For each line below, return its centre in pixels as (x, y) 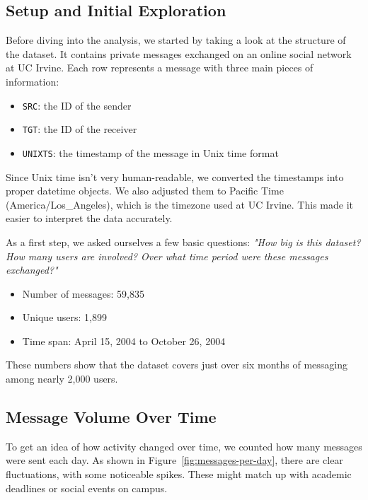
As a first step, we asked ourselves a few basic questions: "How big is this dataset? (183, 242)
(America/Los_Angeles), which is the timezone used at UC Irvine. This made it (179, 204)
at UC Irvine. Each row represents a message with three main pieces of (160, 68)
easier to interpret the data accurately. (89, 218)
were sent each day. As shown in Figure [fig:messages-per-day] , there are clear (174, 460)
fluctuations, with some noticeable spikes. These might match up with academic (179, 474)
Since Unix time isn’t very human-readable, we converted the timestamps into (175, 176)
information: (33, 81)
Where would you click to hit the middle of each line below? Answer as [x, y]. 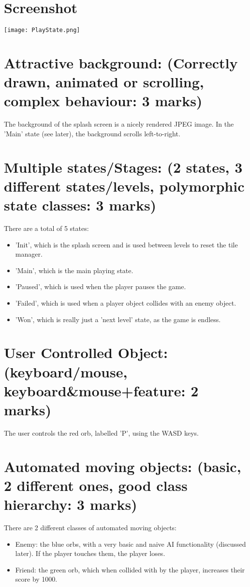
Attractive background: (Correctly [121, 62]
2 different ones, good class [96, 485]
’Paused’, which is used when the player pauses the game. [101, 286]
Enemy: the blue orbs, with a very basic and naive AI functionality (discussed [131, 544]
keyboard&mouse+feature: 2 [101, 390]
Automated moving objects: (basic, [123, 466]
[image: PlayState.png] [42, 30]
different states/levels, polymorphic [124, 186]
================================
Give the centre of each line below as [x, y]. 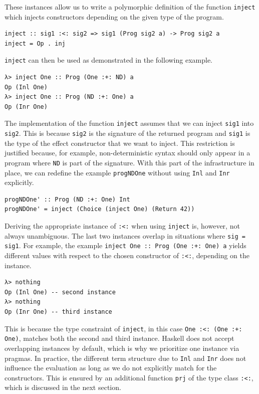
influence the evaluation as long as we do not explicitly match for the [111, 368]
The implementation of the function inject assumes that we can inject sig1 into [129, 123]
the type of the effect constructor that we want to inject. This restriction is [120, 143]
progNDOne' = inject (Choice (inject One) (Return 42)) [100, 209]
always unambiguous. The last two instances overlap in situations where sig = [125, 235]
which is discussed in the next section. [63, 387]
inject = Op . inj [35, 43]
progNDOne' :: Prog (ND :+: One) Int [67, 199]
================================
— INSTRUCTIONS FOR THE TASK —
Which of the lines above carry the string "that"? Copy every one.

— PROBLEM SOLUTION —
The implementation of the function inject assumes that we can inject sig1 into [129, 123]
the type of the effect constructor that we want to inject. This restriction is [120, 143]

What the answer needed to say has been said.